Start of Data for this exercise

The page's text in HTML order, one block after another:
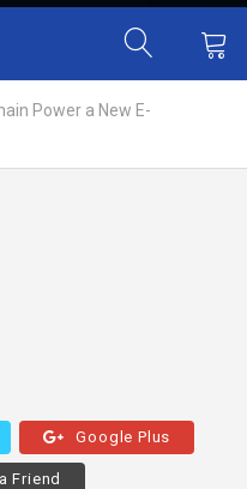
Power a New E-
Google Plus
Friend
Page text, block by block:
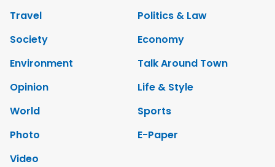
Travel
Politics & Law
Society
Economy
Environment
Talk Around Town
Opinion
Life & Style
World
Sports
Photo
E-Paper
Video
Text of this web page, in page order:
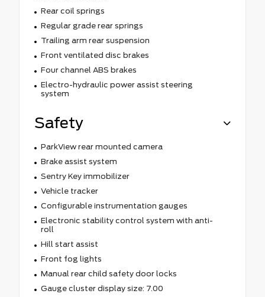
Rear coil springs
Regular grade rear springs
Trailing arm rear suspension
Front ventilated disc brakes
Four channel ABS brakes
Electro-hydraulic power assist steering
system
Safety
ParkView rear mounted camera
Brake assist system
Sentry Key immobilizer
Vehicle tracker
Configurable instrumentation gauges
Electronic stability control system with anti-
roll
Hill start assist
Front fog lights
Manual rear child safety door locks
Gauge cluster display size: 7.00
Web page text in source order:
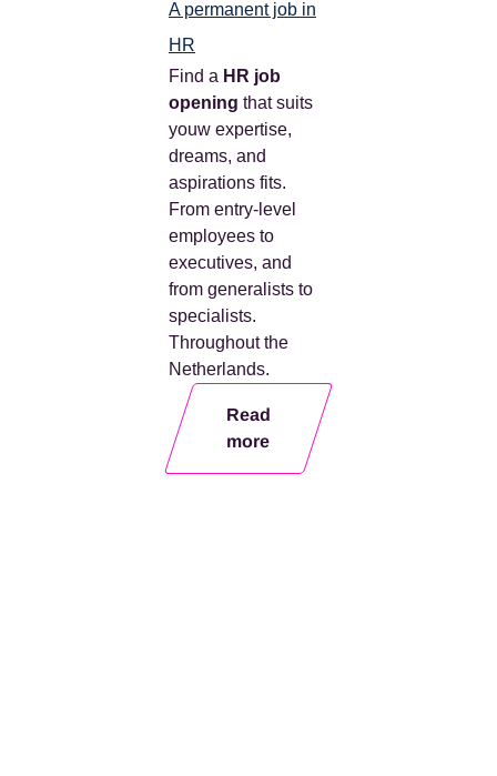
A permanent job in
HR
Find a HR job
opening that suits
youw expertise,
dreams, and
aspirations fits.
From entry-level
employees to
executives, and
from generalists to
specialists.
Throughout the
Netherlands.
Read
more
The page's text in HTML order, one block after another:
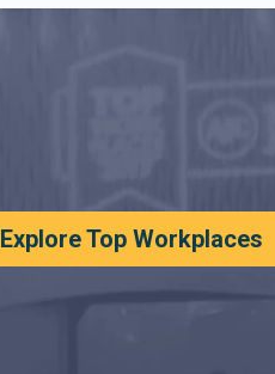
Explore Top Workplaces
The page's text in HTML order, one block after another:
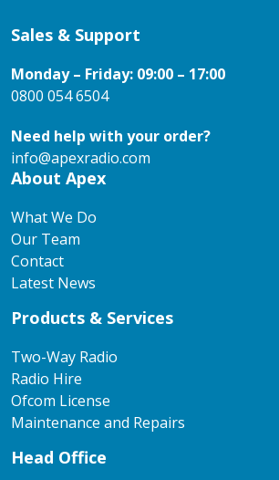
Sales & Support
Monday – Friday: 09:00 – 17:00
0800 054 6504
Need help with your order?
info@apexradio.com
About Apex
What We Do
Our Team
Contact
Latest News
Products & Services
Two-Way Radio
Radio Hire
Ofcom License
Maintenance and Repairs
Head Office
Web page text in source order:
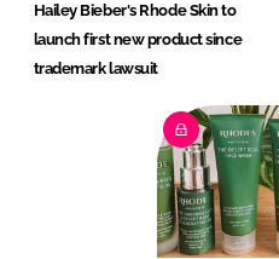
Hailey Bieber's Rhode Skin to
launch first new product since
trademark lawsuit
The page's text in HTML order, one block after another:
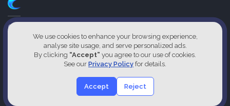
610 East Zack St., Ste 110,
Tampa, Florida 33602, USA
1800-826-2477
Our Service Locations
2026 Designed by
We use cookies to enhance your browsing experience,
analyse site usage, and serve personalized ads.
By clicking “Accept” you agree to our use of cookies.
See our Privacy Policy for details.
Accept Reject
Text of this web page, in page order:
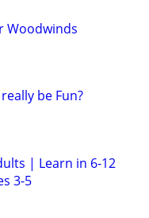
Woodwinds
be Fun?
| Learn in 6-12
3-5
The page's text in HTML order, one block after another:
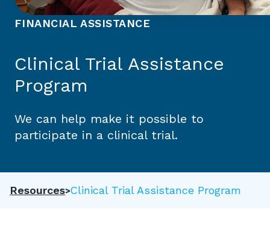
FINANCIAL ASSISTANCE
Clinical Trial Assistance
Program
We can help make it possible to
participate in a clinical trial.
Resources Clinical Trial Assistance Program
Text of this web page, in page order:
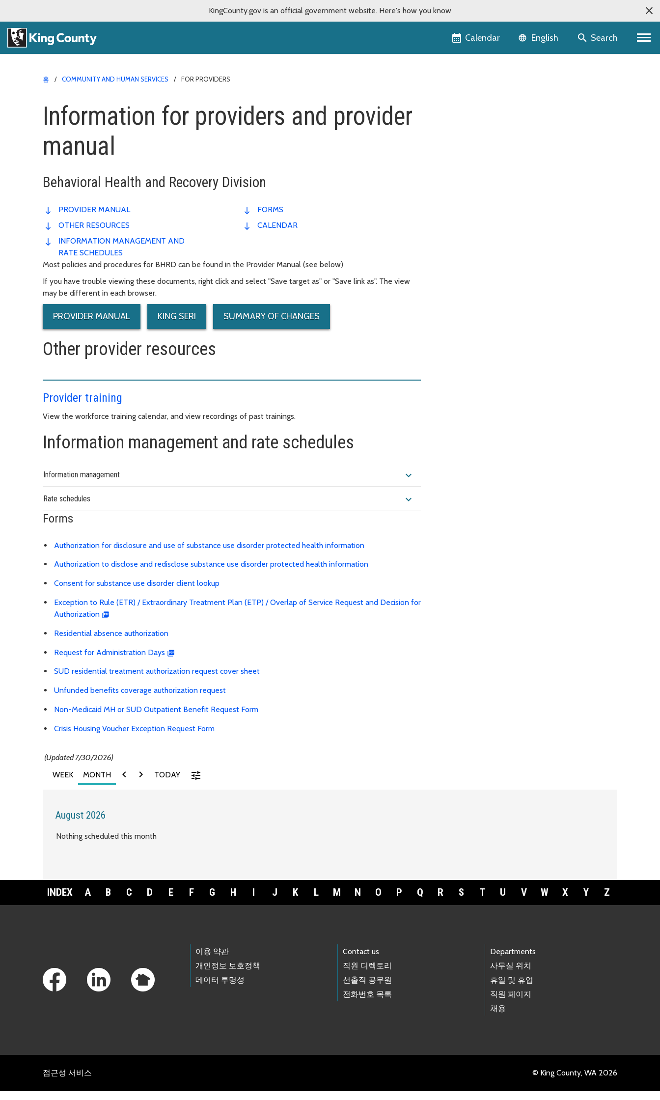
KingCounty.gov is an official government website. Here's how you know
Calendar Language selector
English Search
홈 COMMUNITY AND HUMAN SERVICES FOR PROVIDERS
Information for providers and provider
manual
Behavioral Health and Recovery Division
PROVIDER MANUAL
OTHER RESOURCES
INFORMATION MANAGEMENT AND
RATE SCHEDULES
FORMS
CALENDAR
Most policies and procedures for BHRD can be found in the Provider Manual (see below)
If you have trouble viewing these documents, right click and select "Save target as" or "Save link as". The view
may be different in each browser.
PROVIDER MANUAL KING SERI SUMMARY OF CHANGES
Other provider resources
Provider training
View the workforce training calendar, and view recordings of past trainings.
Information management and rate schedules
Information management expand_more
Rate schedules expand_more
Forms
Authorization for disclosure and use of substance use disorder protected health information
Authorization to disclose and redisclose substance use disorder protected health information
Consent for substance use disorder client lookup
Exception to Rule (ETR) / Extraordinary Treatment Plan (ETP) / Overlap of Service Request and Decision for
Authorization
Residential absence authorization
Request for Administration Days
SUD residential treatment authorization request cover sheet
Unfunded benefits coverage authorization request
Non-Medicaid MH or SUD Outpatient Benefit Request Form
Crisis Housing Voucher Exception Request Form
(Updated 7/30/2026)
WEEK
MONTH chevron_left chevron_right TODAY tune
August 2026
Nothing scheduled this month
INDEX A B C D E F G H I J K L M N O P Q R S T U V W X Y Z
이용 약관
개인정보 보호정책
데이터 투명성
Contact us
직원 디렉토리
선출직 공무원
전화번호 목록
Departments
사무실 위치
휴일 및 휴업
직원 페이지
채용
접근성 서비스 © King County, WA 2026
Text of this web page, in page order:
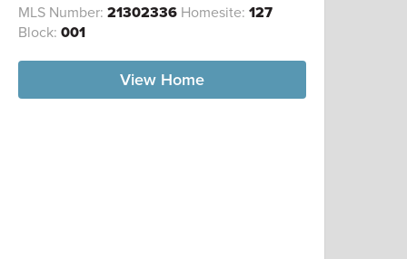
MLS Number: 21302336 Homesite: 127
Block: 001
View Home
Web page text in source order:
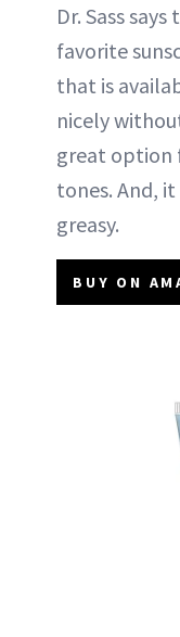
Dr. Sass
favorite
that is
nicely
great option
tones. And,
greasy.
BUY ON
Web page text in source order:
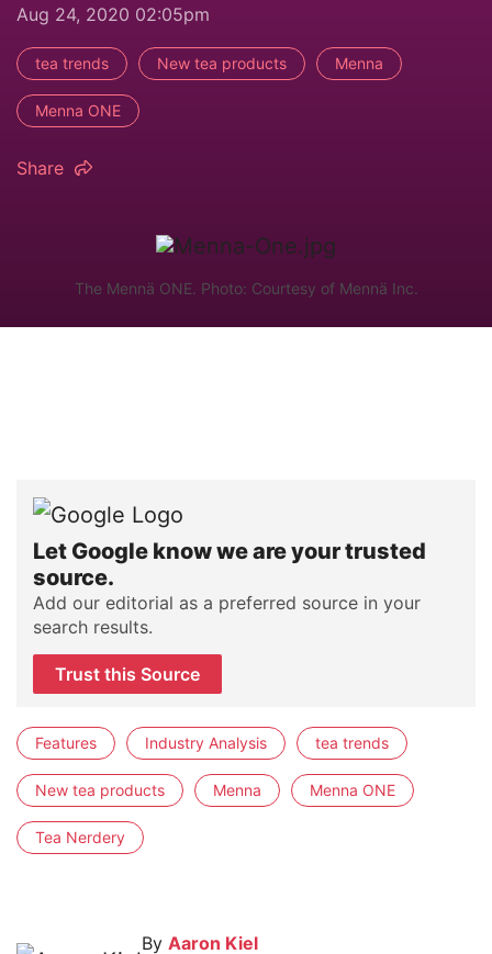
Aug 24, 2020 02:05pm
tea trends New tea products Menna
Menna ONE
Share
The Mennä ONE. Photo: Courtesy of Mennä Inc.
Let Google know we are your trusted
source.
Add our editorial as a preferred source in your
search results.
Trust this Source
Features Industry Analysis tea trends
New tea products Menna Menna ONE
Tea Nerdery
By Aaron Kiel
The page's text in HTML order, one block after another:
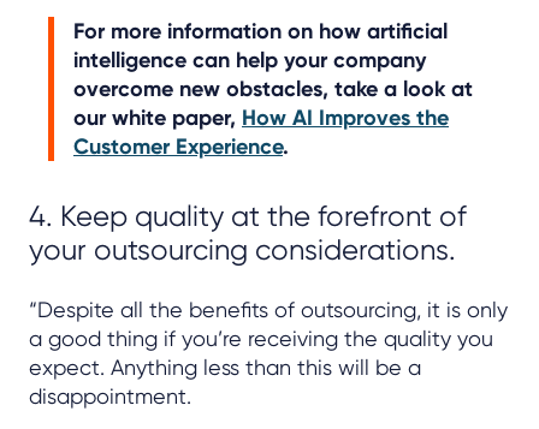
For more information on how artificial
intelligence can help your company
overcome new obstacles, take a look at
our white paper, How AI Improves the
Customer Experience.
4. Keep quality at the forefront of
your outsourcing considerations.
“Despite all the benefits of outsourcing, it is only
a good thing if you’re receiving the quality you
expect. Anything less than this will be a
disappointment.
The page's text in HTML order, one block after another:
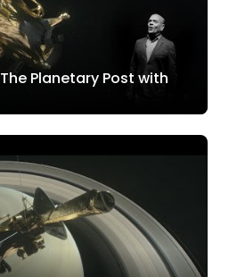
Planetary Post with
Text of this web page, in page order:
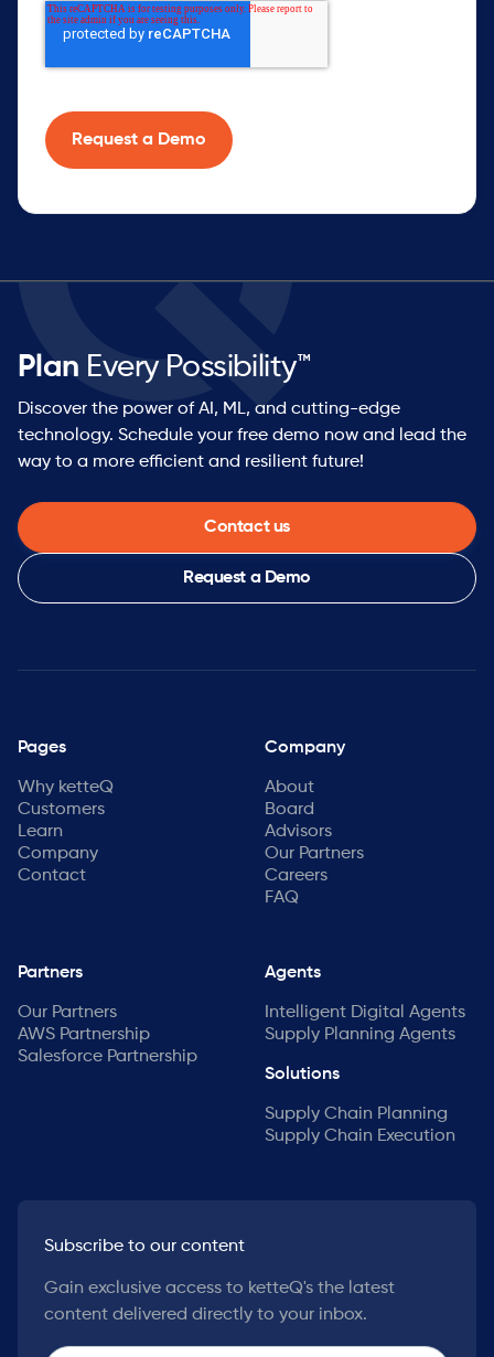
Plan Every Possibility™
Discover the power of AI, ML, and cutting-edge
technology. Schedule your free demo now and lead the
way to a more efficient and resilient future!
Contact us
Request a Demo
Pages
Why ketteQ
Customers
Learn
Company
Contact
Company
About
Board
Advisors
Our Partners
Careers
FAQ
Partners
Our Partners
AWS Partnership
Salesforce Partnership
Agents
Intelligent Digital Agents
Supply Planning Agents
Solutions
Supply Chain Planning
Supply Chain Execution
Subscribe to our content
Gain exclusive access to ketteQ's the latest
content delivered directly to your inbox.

End of Data for this exercise

Exercise directions: A faithful, word-for-word copy of the records above, pictures left out, is the answer.

Completed task:
The page's text in HTML order, one block after another:
Power a New E-
Google Plus
Friend
Page text, block by block:
Travel
Politics & Law
Society
Economy
Environment
Talk Around Town
Opinion
Life & Style
World
Sports
Photo
E-Paper
Video
Text of this web page, in page order:
Rear coil springs
Regular grade rear springs
Trailing arm rear suspension
Front ventilated disc brakes
Four channel ABS brakes
Electro-hydraulic power assist steering
system
Safety
ParkView rear mounted camera
Brake assist system
Sentry Key immobilizer
Vehicle tracker
Configurable instrumentation gauges
Electronic stability control system with anti-
roll
Hill start assist
Front fog lights
Manual rear child safety door locks
Gauge cluster display size: 7.00
Web page text in source order:
A permanent job in
HR
Find a HR job
opening that suits
youw expertise,
dreams, and
aspirations fits.
From entry-level
employees to
executives, and
from generalists to
specialists.
Throughout the
Netherlands.
Read
more
The page's text in HTML order, one block after another:
Explore Top Workplaces
The page's text in HTML order, one block after another:
Sales & Support
Monday – Friday: 09:00 – 17:00
0800 054 6504
Need help with your order?
info@apexradio.com
About Apex
What We Do
Our Team
Contact
Latest News
Products & Services
Two-Way Radio
Radio Hire
Ofcom License
Maintenance and Repairs
Head Office
Web page text in source order:
Hailey Bieber's Rhode Skin to
launch first new product since
trademark lawsuit
The page's text in HTML order, one block after another:
610 East Zack St., Ste 110,
Tampa, Florida 33602, USA
1800-826-2477
Our Service Locations
2026 Designed by
We use cookies to enhance your browsing experience,
analyse site usage, and serve personalized ads.
By clicking “Accept” you agree to our use of cookies.
See our Privacy Policy for details.
Accept Reject
Text of this web page, in page order:
Woodwinds
be Fun?
| Learn in 6-12
3-5
The page's text in HTML order, one block after another:
FINANCIAL ASSISTANCE
Clinical Trial Assistance
Program
We can help make it possible to
participate in a clinical trial.
Resources Clinical Trial Assistance Program
Text of this web page, in page order:
KingCounty.gov is an official government website. Here's how you know
Calendar Language selector
English Search
홈 COMMUNITY AND HUMAN SERVICES FOR PROVIDERS
Information for providers and provider
manual
Behavioral Health and Recovery Division
PROVIDER MANUAL
OTHER RESOURCES
INFORMATION MANAGEMENT AND
RATE SCHEDULES
FORMS
CALENDAR
Most policies and procedures for BHRD can be found in the Provider Manual (see below)
If you have trouble viewing these documents, right click and select "Save target as" or "Save link as". The view
may be different in each browser.
PROVIDER MANUAL KING SERI SUMMARY OF CHANGES
Other provider resources
Provider training
View the workforce training calendar, and view recordings of past trainings.
Information management and rate schedules
Information management expand_more
Rate schedules expand_more
Forms
Authorization for disclosure and use of substance use disorder protected health information
Authorization to disclose and redisclose substance use disorder protected health information
Consent for substance use disorder client lookup
Exception to Rule (ETR) / Extraordinary Treatment Plan (ETP) / Overlap of Service Request and Decision for
Authorization
Residential absence authorization
Request for Administration Days
SUD residential treatment authorization request cover sheet
Unfunded benefits coverage authorization request
Non-Medicaid MH or SUD Outpatient Benefit Request Form
Crisis Housing Voucher Exception Request Form
(Updated 7/30/2026)
WEEK
MONTH chevron_left chevron_right TODAY tune
August 2026
Nothing scheduled this month
INDEX A B C D E F G H I J K L M N O P Q R S T U V W X Y Z
이용 약관
개인정보 보호정책
데이터 투명성
Contact us
직원 디렉토리
선출직 공무원
전화번호 목록
Departments
사무실 위치
휴일 및 휴업
직원 페이지
채용
접근성 서비스 © King County, WA 2026
Text of this web page, in page order:
MLS Number: 21302336 Homesite: 127
Block: 001
View Home
Web page text in source order:
Dr. Sass
favorite
that is
nicely
great option
tones. And,
greasy.
BUY ON
Web page text in source order:
Aug 24, 2020 02:05pm
tea trends New tea products Menna
Menna ONE
Share
The Mennä ONE. Photo: Courtesy of Mennä Inc.
Let Google know we are your trusted
source.
Add our editorial as a preferred source in your
search results.
Trust this Source
Features Industry Analysis tea trends
New tea products Menna Menna ONE
Tea Nerdery
By Aaron Kiel
The page's text in HTML order, one block after another:
For more information on how artificial
intelligence can help your company
overcome new obstacles, take a look at
our white paper, How AI Improves the
Customer Experience.
4. Keep quality at the forefront of
your outsourcing considerations.
“Despite all the benefits of outsourcing, it is only
a good thing if you’re receiving the quality you
expect. Anything less than this will be a
disappointment.
The page's text in HTML order, one block after another:
Planetary Post with
Text of this web page, in page order:
Plan Every Possibility™
Discover the power of AI, ML, and cutting-edge
technology. Schedule your free demo now and lead the
way to a more efficient and resilient future!
Contact us
Request a Demo
Pages
Why ketteQ
Customers
Learn
Company
Contact
Company
About
Board
Advisors
Our Partners
Careers
FAQ
Partners
Our Partners
AWS Partnership
Salesforce Partnership
Agents
Intelligent Digital Agents
Supply Planning Agents
Solutions
Supply Chain Planning
Supply Chain Execution
Subscribe to our content
Gain exclusive access to ketteQ's the latest
content delivered directly to your inbox.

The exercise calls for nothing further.